Guard Kyler Schott played his best football after he recovered from a foot injury. He did some damage against Nebraska and USC. His continued improvement would be one of the little things that would add up to a lot.

Coy Cronk and Mark Kallenberger are probably in line for the last two spots. If another name rises, that’s a good thing.


Defensive line

That is the work in front of them — You know it, they know it, the defensive line is the hot spot going into 2020.

You lose A.J. Epenesa a year early, you’re going to have problems. But it wasn’t just Epenesa. Tackles Brady Reiff and Cedrick Lattimore did their jobs against the run.

Yeah, the Iowa staff probably would prefer traditional DL bodies doing traditional DL jobs, but when DL coach Kelvin Bell introduced the concept of the stand-up DE last season, the door opened for players like Joe Evans, who could become a regular and not just a pass-rush specialist.


Logan Lee might be the best example of this. His last weight the UI released was 251. That was before the beginning of last season. He’s probably closer to 270. He’ll probably play DE, but he could also play DT.

One thing to keep in the front of your mind, especially with the 2020 defense, is that the Iowa staff won’t ask players to do things they’re not capable of. If Lee still is 251 pounds and isn’t strong enough to hold up inside, he won’t play inside. Same for a defensive end who can’t affect a zone read.

One of the grad transfers Iowa did reach out to was Stanford’s Jovan Swann. He ended up at Indiana. Maybe there’s another body out there, maybe not. This post stuck to the players who are Hawkeyes. Consider a late arrival a bonus.

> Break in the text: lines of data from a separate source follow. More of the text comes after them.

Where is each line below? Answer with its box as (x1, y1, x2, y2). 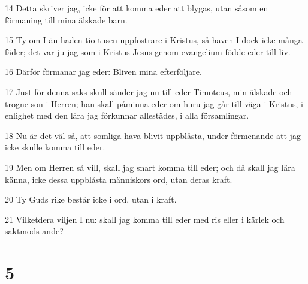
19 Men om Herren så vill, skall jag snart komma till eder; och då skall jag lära (5, 161, 295, 173)
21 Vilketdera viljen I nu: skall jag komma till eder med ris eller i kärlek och (5, 213, 285, 225)
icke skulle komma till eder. (5, 141, 105, 153)
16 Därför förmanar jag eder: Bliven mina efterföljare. (5, 65, 202, 78)
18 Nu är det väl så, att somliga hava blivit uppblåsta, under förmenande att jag (5, 129, 301, 141)
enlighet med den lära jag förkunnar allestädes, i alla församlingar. (5, 109, 249, 122)
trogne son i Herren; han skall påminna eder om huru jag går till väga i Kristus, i (5, 97, 303, 110)
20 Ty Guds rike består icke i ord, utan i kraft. (5, 193, 177, 206)
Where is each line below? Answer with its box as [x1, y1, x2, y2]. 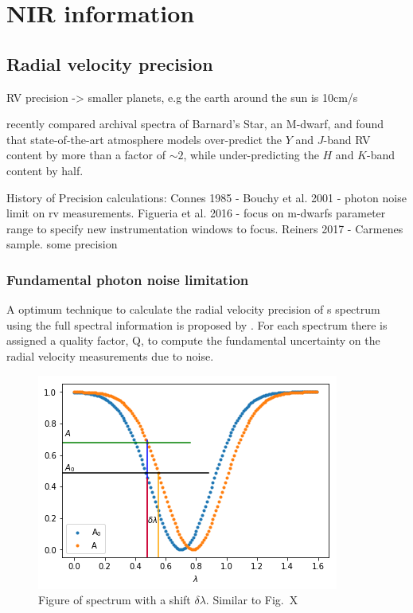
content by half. [6, 162, 84, 178]
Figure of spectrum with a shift [38, 592, 191, 608]
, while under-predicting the [183, 146, 319, 163]
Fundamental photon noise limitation [6, 269, 249, 289]
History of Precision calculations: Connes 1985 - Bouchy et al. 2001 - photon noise [6, 189, 407, 205]
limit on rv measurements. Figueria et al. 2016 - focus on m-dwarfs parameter [6, 205, 386, 221]
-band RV [323, 131, 371, 147]
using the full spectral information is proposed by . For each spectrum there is [6, 316, 388, 333]
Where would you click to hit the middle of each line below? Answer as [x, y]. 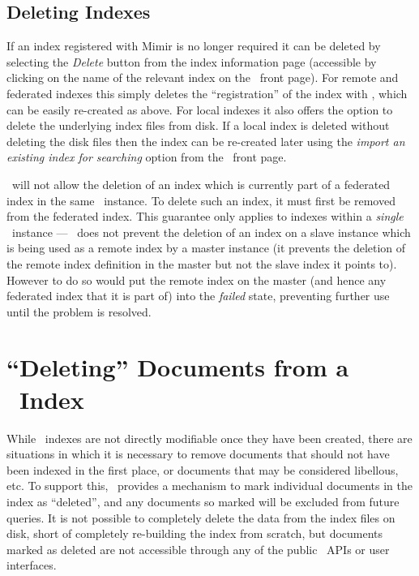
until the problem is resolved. [79, 311]
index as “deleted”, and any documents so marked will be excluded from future [203, 501]
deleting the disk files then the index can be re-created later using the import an [206, 141]
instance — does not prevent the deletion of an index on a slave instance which [211, 232]
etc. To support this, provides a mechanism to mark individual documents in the [210, 486]
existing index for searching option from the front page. [147, 157]
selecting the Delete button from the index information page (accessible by [192, 61]
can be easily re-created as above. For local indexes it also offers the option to [200, 109]
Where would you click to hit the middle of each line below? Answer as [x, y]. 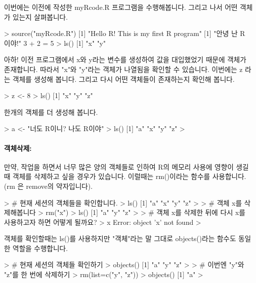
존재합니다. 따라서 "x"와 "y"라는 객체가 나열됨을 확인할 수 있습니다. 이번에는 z [123, 69]
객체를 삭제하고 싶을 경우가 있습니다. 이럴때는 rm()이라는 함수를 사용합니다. [129, 176]
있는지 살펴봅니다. [40, 17]
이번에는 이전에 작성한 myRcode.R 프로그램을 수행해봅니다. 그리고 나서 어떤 [121, 7]
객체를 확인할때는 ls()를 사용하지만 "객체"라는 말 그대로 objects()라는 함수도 [120, 238]
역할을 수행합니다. [40, 248]
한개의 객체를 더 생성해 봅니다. [51, 112]
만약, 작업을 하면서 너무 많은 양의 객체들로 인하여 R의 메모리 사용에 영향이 [119, 166]
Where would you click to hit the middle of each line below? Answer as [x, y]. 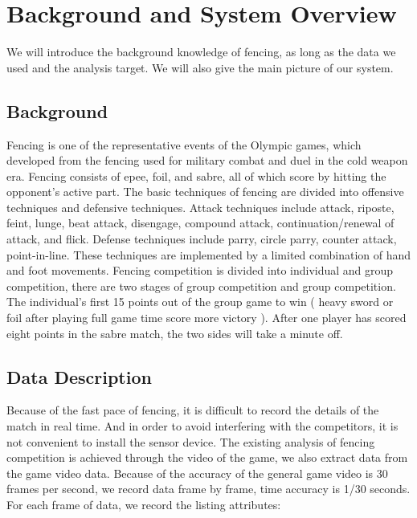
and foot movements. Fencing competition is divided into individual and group [200, 270]
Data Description [79, 376]
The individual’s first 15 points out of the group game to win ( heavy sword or [200, 302]
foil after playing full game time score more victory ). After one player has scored [206, 318]
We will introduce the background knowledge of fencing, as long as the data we [201, 52]
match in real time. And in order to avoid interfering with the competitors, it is [202, 426]
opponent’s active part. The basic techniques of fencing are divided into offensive [205, 192]
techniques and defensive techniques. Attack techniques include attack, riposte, [200, 207]

It’ll be interesting to see who ends up doing what — Yes, I know you’ll roll your eyes if I write too much about the cash safety and the 4-2-5 and what that’s done to the LB corps, so I’ll keep it brief.

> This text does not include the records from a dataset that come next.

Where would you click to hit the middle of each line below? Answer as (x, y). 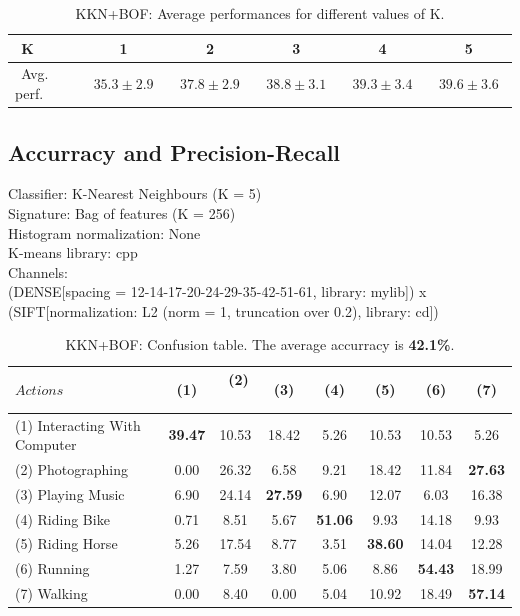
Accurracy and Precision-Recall (174, 151)
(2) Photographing (72, 468)
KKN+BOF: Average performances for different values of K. (260, 13)
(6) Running (52, 568)
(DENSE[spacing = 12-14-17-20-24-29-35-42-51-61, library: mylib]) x (217, 291)
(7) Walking (51, 593)
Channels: (38, 271)
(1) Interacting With (78, 424)
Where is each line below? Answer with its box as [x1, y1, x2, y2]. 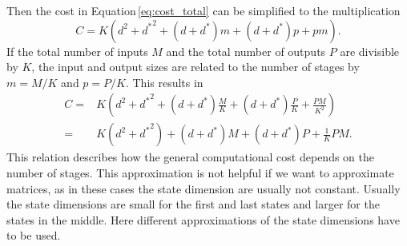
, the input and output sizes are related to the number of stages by [31, 58, 360, 75]
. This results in [125, 73, 203, 90]
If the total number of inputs [6, 42, 148, 59]
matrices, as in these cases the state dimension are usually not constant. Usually [6, 180, 401, 196]
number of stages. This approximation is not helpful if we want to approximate [6, 165, 394, 181]
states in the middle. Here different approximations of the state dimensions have [6, 211, 400, 228]
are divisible [340, 42, 400, 59]
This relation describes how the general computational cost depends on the [6, 149, 374, 165]
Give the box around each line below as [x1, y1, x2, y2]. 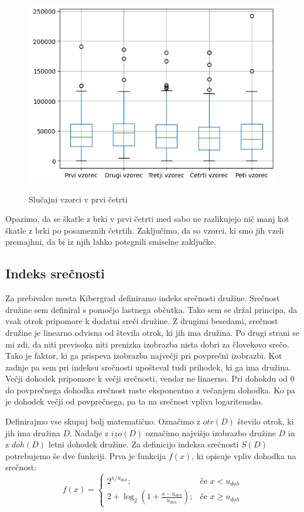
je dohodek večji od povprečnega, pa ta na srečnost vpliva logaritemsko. [5, 395, 263, 407]
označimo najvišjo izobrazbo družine [145, 426, 276, 439]
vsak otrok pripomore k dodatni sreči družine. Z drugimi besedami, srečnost [5, 315, 278, 327]
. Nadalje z [70, 426, 109, 439]
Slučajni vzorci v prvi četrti [29, 193, 128, 205]
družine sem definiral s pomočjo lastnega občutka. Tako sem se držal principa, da [5, 303, 298, 315]
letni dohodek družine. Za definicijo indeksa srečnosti [48, 438, 239, 450]
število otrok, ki [237, 415, 294, 427]
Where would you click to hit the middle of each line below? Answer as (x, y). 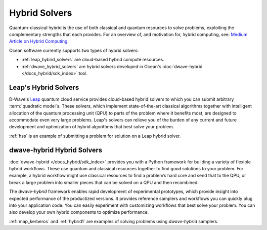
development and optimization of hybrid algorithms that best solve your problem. (91, 127)
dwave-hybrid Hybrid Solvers (56, 150)
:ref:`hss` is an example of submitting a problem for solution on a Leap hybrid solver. (95, 136)
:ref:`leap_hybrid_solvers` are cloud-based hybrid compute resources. (93, 60)
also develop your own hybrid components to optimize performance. (79, 212)
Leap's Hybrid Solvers (44, 87)
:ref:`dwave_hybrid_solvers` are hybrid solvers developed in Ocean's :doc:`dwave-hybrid (112, 66)
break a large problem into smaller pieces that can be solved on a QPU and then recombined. (104, 182)
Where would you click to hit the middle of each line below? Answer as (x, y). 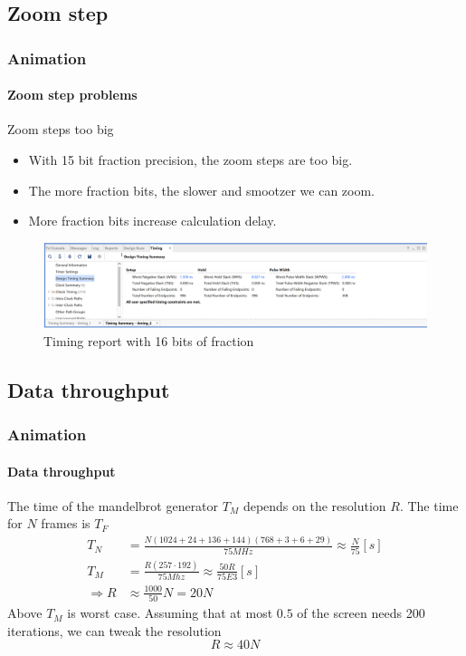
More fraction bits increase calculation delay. (152, 221)
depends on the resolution (314, 505)
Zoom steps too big (61, 129)
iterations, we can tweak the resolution (114, 630)
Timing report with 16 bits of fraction (149, 340)
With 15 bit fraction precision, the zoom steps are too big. (190, 160)
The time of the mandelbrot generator (113, 505)
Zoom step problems (72, 95)

The 4-2-5 allows Iowa’s defense to be flexible with scheme and personnel. Is it perfect? No, you saw the Penn State game and you saw wide receiver K.J. Hamler beat outside linebacker Nick Niemann in space. Hamler beat a ton of Big Ten defenders in space. This goes back to “coaches not asking players to do things they can’t do.” This probably is where that shows up the most.


I think middle linebacker will be a contest. I might be getting ahead of myself with Jack Campbell, but I also can’t walk away from the idea of having a 6-4 linebacker who can close like Campbell showed he could last fall.

Defensive backs

The putting together of the uneven pieces — Safety could use a little more depth. Beyond that, it’s a race for trust at the corner spot opposite senior Matt Hankins.

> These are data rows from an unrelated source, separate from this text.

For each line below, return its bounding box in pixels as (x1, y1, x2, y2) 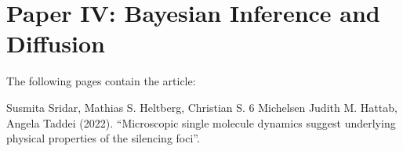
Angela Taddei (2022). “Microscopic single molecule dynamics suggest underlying (6, 114, 396, 131)
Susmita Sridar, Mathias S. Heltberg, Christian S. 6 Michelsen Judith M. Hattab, (6, 99, 398, 115)
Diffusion (6, 27, 105, 59)
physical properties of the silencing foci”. (6, 130, 200, 146)
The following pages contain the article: (6, 73, 196, 89)
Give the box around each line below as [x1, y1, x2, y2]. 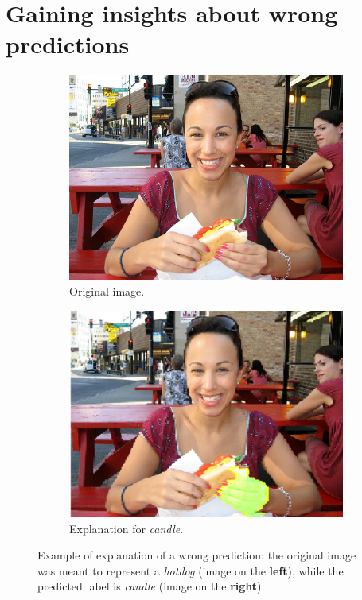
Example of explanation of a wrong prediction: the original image [37, 547, 356, 563]
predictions [6, 28, 130, 60]
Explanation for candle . [69, 520, 184, 536]
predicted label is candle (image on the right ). [37, 578, 265, 594]
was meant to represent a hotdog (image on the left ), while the [37, 562, 344, 579]
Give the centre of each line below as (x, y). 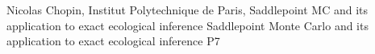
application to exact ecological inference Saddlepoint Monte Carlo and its (187, 25)
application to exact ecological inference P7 (113, 41)
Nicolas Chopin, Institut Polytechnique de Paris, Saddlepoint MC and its (187, 10)
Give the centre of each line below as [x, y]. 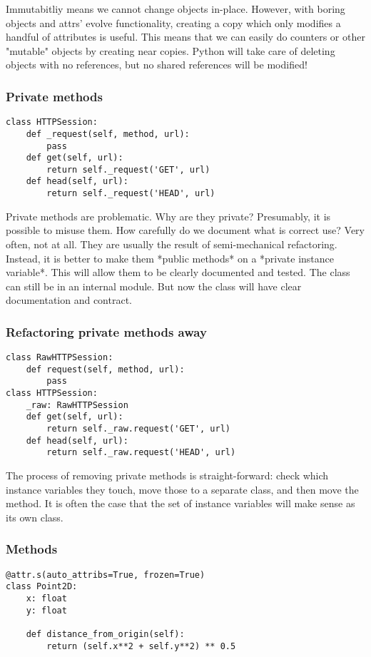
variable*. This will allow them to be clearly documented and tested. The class [178, 272]
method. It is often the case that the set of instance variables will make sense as [181, 503]
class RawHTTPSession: [60, 358]
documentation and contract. [69, 300]
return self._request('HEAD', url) [131, 194]
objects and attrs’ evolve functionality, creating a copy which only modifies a [173, 22]
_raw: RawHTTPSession [77, 405]
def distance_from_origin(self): [105, 634]
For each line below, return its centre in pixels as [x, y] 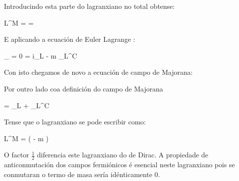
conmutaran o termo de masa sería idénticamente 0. [82, 174]
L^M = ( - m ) [26, 138]
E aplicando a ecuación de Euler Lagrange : [70, 39]
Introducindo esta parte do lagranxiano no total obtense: [90, 6]
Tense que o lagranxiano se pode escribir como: [75, 122]
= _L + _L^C [27, 105]
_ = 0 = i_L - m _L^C [41, 55]
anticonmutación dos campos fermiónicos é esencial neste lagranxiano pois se [119, 165]
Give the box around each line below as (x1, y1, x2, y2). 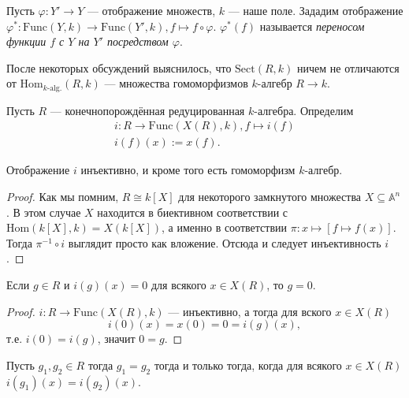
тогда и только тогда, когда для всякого (154, 356, 342, 373)
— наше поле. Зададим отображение (228, 2, 403, 18)
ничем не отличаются (297, 59, 400, 76)
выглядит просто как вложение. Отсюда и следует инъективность (68, 234, 381, 251)
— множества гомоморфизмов (104, 75, 248, 91)
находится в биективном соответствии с (97, 203, 288, 220)
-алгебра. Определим (254, 102, 354, 118)
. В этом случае (6, 203, 81, 220)
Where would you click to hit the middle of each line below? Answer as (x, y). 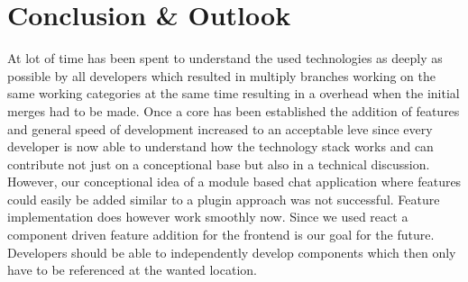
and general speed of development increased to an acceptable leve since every (220, 128)
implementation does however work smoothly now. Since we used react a (208, 217)
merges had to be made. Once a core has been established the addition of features (234, 110)
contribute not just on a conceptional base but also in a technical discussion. (219, 164)
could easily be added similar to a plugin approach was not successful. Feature (224, 199)
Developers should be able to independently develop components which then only (232, 252)
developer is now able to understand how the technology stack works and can (220, 146)
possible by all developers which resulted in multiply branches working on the (222, 75)
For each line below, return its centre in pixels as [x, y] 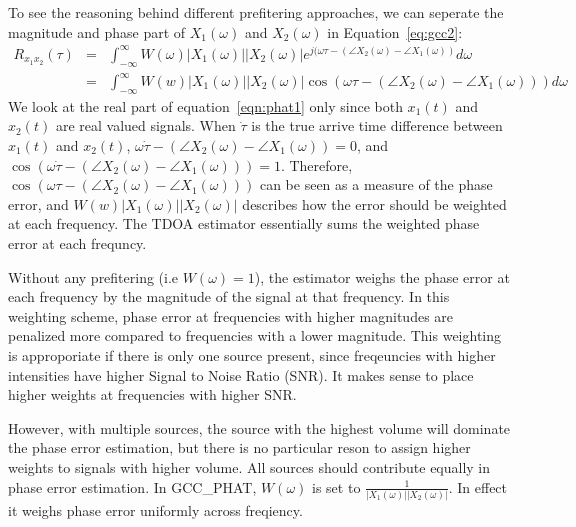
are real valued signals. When [145, 125]
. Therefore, [316, 164]
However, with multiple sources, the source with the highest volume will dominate [259, 427]
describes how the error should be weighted [374, 203]
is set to [336, 486]
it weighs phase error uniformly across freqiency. [155, 509]
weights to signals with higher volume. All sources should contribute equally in [249, 466]
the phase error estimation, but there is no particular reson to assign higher [239, 447]
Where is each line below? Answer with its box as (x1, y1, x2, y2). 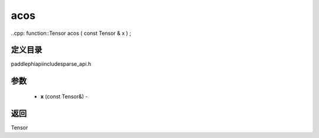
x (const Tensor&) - (40, 92, 88, 100)
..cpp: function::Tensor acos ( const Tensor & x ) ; (11, 30, 131, 37)
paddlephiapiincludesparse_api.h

Epenesa's herding of B1G QBs the last two years has helped make the secondary look good. Oh yes, there have been a ton of coverage sacks, too. It’ll be interesting to see how much rush there is and how much coverage there needs to be. It probably swings the other way in 2020.


Also, the Hawkeyes will have one of the nation’s more difficult schedules in 2020. The quarterbacks this defense will face include: Ohio State’s Justin Fields, Penn State’s Sean Clifford, Minnesota’s Tanner Morgan, Nebraska’s Adrian Martinez (I think the Huskers are in for a QB controversy) and Iowa State’s Brock Purdy.

The Hawkeyes are built around defense. That will be tested in 2020.

Special teams

Iowa came right at foes in 2019 and will again in 2020 — During his time at Iowa, Kirk Ferentz has been more generous with punter scholarships than schollies for kickers. Does that surprise you? Me neither.


Iowa does have two scholarship punters for 2020. Nothing is set in stone there, but the staff did go to Australia to find Tory Taylor. Ryan Gersonde still is around and will have the chance to compete.

Iowa will begin with kicker Keith Duncan and Smith-Marsette on kick return. They’ve gotten it done and so you can count on them. Punt return is probably a cautious year.

But really, punter will be a storyline, one way or the other.